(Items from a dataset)
++++++++++++++++++++

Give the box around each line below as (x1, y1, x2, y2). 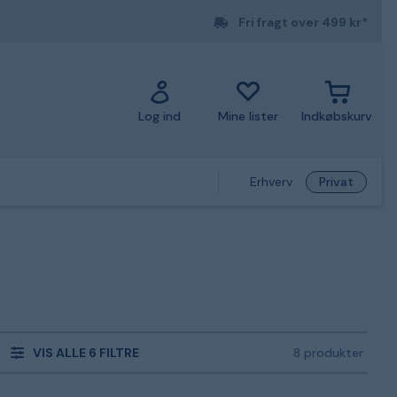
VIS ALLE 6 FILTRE (33, 344, 139, 361)
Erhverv (250, 174, 293, 190)
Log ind (138, 107, 182, 124)
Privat (319, 174, 354, 190)
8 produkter (293, 345, 363, 361)
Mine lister (218, 107, 279, 124)
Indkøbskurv (301, 107, 373, 124)
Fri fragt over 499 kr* (238, 14, 368, 30)
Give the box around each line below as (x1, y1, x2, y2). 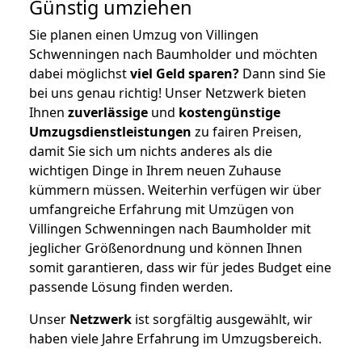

++++++++++++++++++++

**What the task asks:** Beginning with the line where "Fri fragt over 499 kr* (238, 14, 368, 30)" appears, transcribe the records above word for word through their last line, and include no pictures.

**Task output:**
Fri fragt over 499 kr* (238, 14, 368, 30)
Give the box around each line below as (x1, y1, x2, y2). 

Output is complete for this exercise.